The regexp module provides a regular expression compiler and a matcher engine. Both correspond to regular expressions as defined by the ECMAScript specification, ES-262 3rd edition (download here), plus some extensions (documented below).
Compatibility with the ECMAScript specification is a nonnegotiable requirement: the ECMAScript engine uses the regexp module for its regular expression work.
The current version, fsa_1, was extracted from the linear_b_2 and futhark ECMAScript engines. Its focus is on correctness, footprint, and low memory use, and not so much on performance.
There are several use cases for this module:
The engine exports a convenient API for use by other modules that need to do basic regular expression matching, and a less convenient API for use by the ECMAScript engine.
Generated API documentation, if you've run Doxygen on this module.
There are no features used or defined by this module.
For footprint-constrained systems the module can be configured to use a subset engine. This accepts a "useful" subset of the regular expression language, and saves a few KB of code. However, if you use this you will run into sites that don't work, and perhaps other regressions. The subset engine is not very well tested.
The subset engine is controlled by TWEAK_REGEXP_SUBSET; see the file module.tweaks for more information.
A brief summary of extensions:
For more information search the module sources for the string REGEXP_STRICT (this setting can be controlled by TWEAK_REGEXP_STRICT). Each extension is documented in the source.
There are two APIs, the OpRegExp API and the
RegExp API. The former API is a simple wrapper around
the latter. It has no interfaces that Leave, and storage management
is by simple deletion of the OpRegExp object. For this
reason, only the RegExp API will be covered in the
following. Most points apply to the OpRegExp API as
well.
Regular expressions (RegExp objects) are simple
abstract data types. One is created by invoking
new RegExp and then calling the Init()
method on the object. RegExp objects can be shared and
contain a reference counter, initially 1. When you want to delete it,
just call DecRef() on the RegExp object. If
the counter is 0, the object will be deleted immediately.
If the call to Init() fails for any reason then the
RegExp cannot be used. Delete it by calling
DecRef().
If Init() succeeds, then the RegExp
represents a compiled regular expression and it has some local
heap-allocated data. These data are deleted when the
RegExp object is deleted.
A RegExp object can then be used for multiple
matchings. Some heap memory is allocated during matching for working
storage, but is always deallocated before the matcher returns.
TRAP/LEAVE is used extensively for signalling OOM.
This is convenient because most memory is allocated from a region data
structure and not directly from the heap, so cleaning up the allocated
memory after an OOM event is easy and cheap.
(Client code that does not want to handle exceptions can use the
OpRegExp API instead.)
OOM events are always returned from calls to the APIs as exceptions and must be handled on the outside, but the module cleans up after itself on the way out and there is no need to call any cleanup actions inside the module.

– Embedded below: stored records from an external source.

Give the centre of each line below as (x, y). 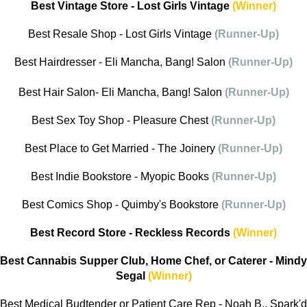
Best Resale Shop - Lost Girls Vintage (121, 34)
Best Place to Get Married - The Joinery (121, 149)
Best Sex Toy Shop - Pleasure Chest (121, 121)
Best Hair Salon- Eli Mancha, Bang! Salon (120, 93)
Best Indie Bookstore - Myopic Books (121, 177)
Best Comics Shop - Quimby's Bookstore (121, 205)
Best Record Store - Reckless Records (130, 233)
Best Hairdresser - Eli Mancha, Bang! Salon (120, 62)
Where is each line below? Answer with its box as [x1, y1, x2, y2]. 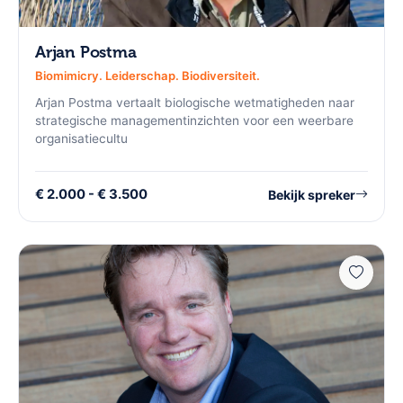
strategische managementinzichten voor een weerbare [35, 113, 354, 129]
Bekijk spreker [268, 186, 355, 202]
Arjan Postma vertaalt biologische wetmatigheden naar [35, 95, 354, 111]
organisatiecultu [35, 131, 128, 147]
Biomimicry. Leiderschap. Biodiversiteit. [35, 68, 260, 84]
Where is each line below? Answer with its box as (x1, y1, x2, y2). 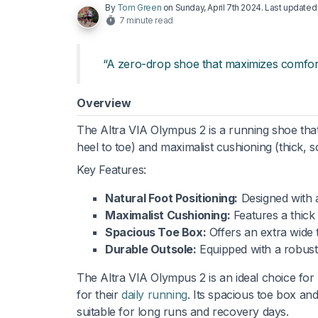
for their (77, 287, 121, 302)
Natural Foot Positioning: (105, 190, 238, 205)
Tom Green (116, 1, 162, 13)
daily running (121, 287, 187, 302)
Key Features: (77, 162, 146, 177)
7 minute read (119, 14, 173, 26)
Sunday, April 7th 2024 (175, 1, 261, 13)
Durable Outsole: (105, 241, 197, 256)
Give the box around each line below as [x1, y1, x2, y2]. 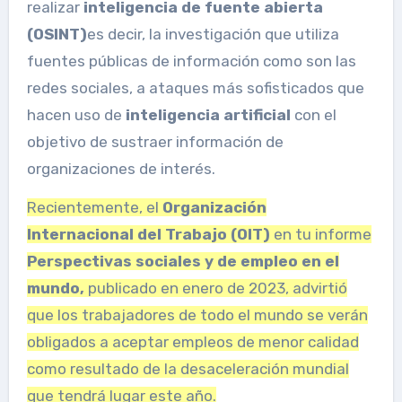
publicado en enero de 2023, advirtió [83, 279, 347, 298]
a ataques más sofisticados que [135, 79, 364, 98]
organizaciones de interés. [26, 160, 215, 179]
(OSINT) [26, 25, 87, 44]
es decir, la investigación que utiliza [86, 25, 339, 44]
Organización [162, 198, 267, 217]
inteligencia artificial [121, 106, 291, 125]
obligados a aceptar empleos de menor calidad [26, 333, 359, 352]
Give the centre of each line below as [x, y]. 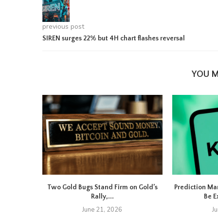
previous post [63, 27]
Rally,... [102, 197]
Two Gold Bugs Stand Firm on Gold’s [102, 188]
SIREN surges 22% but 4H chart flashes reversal [114, 38]
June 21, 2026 [102, 210]
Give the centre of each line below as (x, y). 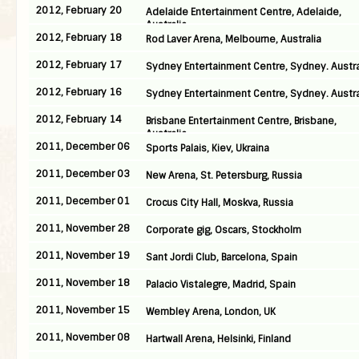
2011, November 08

Client code should be sure to delete regular expressions whose
construction failed (by decrementing their reference counters on the
RegExp object). Regular expression matchings that fail
due to OOM will not affect the RegExp objects, and the
object may be used for subsequent matchings.
Heap memory is used during compilation and during matching. The amount allocated during compilation is roughly proportional to the size, measured in characters, of the regular expression. The amount allocated during matching is in the worst case proportional to the length of the input. Some optimizations are possible to make the worst case less likely (the intensely curious are encouraged to read the to-do list).
FIXME: more here
Stack memory is used primarily during compilation. The amount used is proportional to the nesting level of the regular expression: parenthesized subexpression are parsed by a new activation of the parser. Most regular expressions are very shallow, so in practice this is not an issue. It is however possible to construct regular expressions that will blow any stack on any computer. The easiest way to fix this, should it be necessary, is to put a static bound on the number of nesting levels.
The module has no global variables at this time and has no static data. No data are cached on behalf of the module, and there are no data to free on exit.
The module does not use the tempbuffers from the memory manager.
Memory usage (and performance) can be tuned by adjusting some of the obscure parameters in module.tweaks, but this should not generally be necessary. See comments in module.tweaks.
Right now there are no selftests that test for leaks or OOM. However, some tests that can be used to test memory behavior are:
I plan to add some of these, and leak checks, to the selftests.
Coverage can be had by running the ECMAScript test suite (even just
the RegExp tests). Eventually many of these will be
moved into the regexp module and coverage can be had by running
selftest.
By allocating most objects from regions, we take the pressure off
malloc() and reduce the storage needs (no object headers
are needed). Also, this simplifies memory management and virtually
guarantees that leaks will not occur.
The matcher engine uses some auxiliary data structures. These too are allocated from regions, but in addition the objects in these regions are managed by a simple garbage collector (because liveness is very hard to track accurately). See the implementation documentation for more information.
A number of issues are mentioned in the to-do list.
The implementation is described in general terms in a large comment block at the beginning of the file regexp_advanced_api.cpp.